Drainage is the equilibrium soil-to-geosynthetic system that allows for adequate liquid flow without soil loss, within the plane of the geosynthetic over a service lifetime compatible with the application under consideration. Geopipe highlights this function, and also geonets, geocomposites and very thick geotextiles. Drainage applications for these different geosynthetics are retaining walls, sport fields, dams, canals, reservoirs, and capillary breaks. Also to be noted is that sheet, edge and wick drains are geocomposites used for various soil and rock drainage situations.

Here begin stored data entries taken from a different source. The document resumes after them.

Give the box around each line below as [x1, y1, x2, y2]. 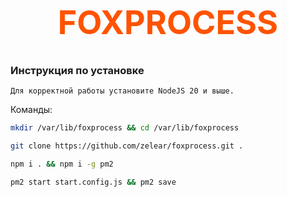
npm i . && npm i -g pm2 [10, 159, 114, 169]
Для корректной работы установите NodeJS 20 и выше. [10, 86, 235, 96]
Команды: [10, 104, 53, 115]
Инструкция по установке [10, 63, 145, 77]
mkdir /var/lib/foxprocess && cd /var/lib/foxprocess [10, 123, 240, 133]
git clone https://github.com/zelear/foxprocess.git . [10, 141, 244, 151]
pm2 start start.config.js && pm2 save [10, 177, 177, 187]
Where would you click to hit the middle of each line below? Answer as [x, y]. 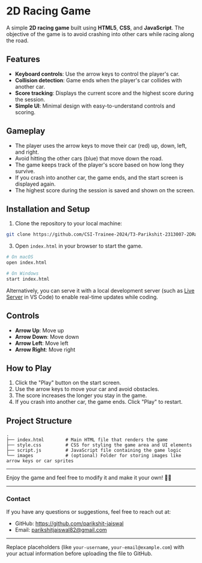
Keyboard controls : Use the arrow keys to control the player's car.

Containment involves geomembranes, geosynthetic clay liners, or some geocomposites which function as liquid or gas barriers. Landfill liners and covers make critical use of these geosynthetics. All hydraulic applications (tunnels, dams, canals, surface impoundments, and floating covers) use these geosynthetics as well.

== Advantages ==
- The manufactured quality control of geosynthetics in a controlled factory environment is a great advantage over outdoor soil and rock construction. Most factories are ISO 9000 certified and have their own in-house quality programs as well.
- The low thickness of geosynthetics, as compared to their natural soil counterparts, is an advantage insofar as light weight on the subgrade, less airspace used, and avoidance of quarried sand, gravel, and clay soil materials.
- The ease of geosynthetic installation is significant in comparison to thick soil layers (sands, gravels, or clays) requiring large earthmoving equipment.
- Published standards (test methods, guides, and specifications) are well advanced in standards-setting organizations like ISO, ASTM, and GSI.
- Design methods are currently available from many publication sources as well as universities which teach stand-alone courses in geosynthetics or have integrated geosynthetics in traditional geotechnical, geoenvironmental, and hydraulic engineering courses.
- When comparing geosynthetic designs to alternative natural soil designs there are usually cost advantages and invariably sustainability (lower CO_{2} footprint) advantages.

== Disadvantages ==

- Long-term performance of the particular formulated resin being used to make the geosynthetic must be assured by using proper additives including antioxidants, ultraviolet screeners, and fillers.
- The exposed lifetime of geosynthetics, being polymeric, is less than unexposed as when they are soil backfilled.
- Clogging or bioclogging of geotextiles, geonets, geopipe and/or geocomposites is a challenging design for certain soil types or unusual situations. For example, loess soils, fine cohesionless silts, highly turbid liquids, and microorganism laden liquids (farm runoff) are troublesome and generally require specialized testing evaluations.
- Handling, storage, carrying and installation must be assured by careful quality control and quality assurance.